Podia desligar tudo, dar-lhe a paz que tanto procurara. Ninguém podia curar sua alma, ele já dera sinais sutis. Besteira. Cobri-o até o pescoço. Estava tão bonito. Seu rosto, apesar da palidez, estava sereno, seus olhos nunca estiveram tão brilhantes. Não me recordava de tê-lo visto antes assim, tão tranqüilo.

- Onde você está não existe dor, não é ? - sussurrei ao seu ouvido. Eu quase sentia inveja. Eu sentia inveja, jamais teria aquela paz violenta, agressiva. Fitei seus olhos, bem fundo, estavam ainda mais azuis, semi-serrados, vivos. Beijei sua boca, era quente. Estou aqui.

- Vem me buscar. Estou te esperando.

Ele gostava de ouvir histórias. Eu gostava de contá-las enquanto acariciava sua cabeça loura. Ele ficava deitado no meu colo, abraçado às minhas pernas nuas, tão desamparado. Eu sentia uma necessidade doentia de protegê-lo, como se, com isso, eu pudesse arrancá-lo das garras de seu destino. Do nosso destino.

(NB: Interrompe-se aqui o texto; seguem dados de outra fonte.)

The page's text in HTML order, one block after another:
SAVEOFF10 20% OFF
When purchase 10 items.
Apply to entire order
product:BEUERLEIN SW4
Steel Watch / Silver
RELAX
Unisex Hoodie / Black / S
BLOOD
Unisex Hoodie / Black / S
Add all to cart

Apertei sua mão com toda força. A chuva se tornava mais densa à medida que a madrugada avançava. Só o barulho do monitor. Um pontinho vermelho, uma linha verde oscilante e, de repente, o sinal. Caso se tornasse ininterrupto, não haveria mais histórias. Ele dizia a primeira frase, eu continuava. O senhor da situação.

Seu olhar me chamava para compartilhar seu momento sereníssimo. Ele gostaria de que eu visse, pudesse acompanhá-lo. Mas não havia nada que eu fosse capaz de ver. Não devia ser como aqui. Abri a janela para deixar a chuva entrar. Chuva fria de fim de inverno, do jeito que ele gostava. Fiquei olhando os pingos molharem seus cabelos, os lençóis, escorrerem. Então saí desvairada por não poder fazer nada.

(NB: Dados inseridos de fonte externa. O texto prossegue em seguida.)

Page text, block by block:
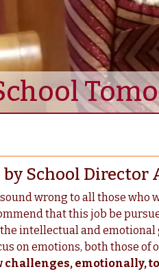
School Director
wrong to all those who
that this job be
intellectual and emotional
on emotions, both those of
challenges, emotionally,
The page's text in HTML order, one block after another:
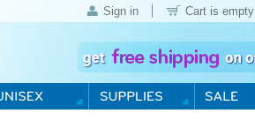
Sign in Cart is empty
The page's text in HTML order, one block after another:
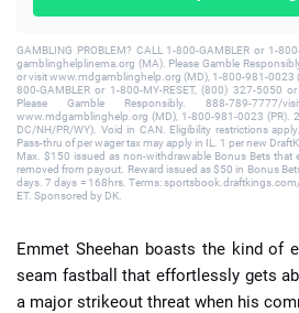
GAMBLING PROBLEM? CALL 1-800-GAMBLER or 1-
gamblinghelplinema.org (MA). Please Gamble
or visit www.mdgamblinghelp.org (MD), 1-800-981-0023
800-GAMBLER or 1-800-MY-RESET, (800) 327-5050
Please Gamble Responsibly. 888-789-
www.mdgamblinghelp.org (MD), 1-800-981-0023 (PR).
DC/NH/PR/WY). Void in CAN. Eligibility restrictions
Pass-thru of per wager tax may apply in IL. 1 per new
Max. $150 issued as non-withdrawable Bonus Bets that
removed from payout. Reward issued as $50 in Bonus
days. 7 days = 168hrs. Terms:
ET. Sponsored by DK.
Emmet Sheehan boasts the kind of
seam fastball that effortlessly gets
a major strikeout threat when his

Abri a porta e preparei uma dose de uísque. Dupla. Sem gelo. Estava tudo alagado. Na pressa de socorrê-lo, não fechei as janelas. A porta do armário ainda estava aberta. Apanhei a caixa de sedativos amassada, no chão. Tomei o necessário e me deitei encolhida, no sofá molhado que acolhera seu corpo como se fosse um útero. Acendi um cigarro e percebi, antes de entrar no nirvana, que ele não voltaria, que, no lugar de esperá-lo, eu devia ir encontrá-lo. Eu precisava estar lá quando ele chegasse. A lua entrava pela janela da sala com a chuva. Estendi o braço e peguei a garrafa de champanhe. Ele abriu os olhos.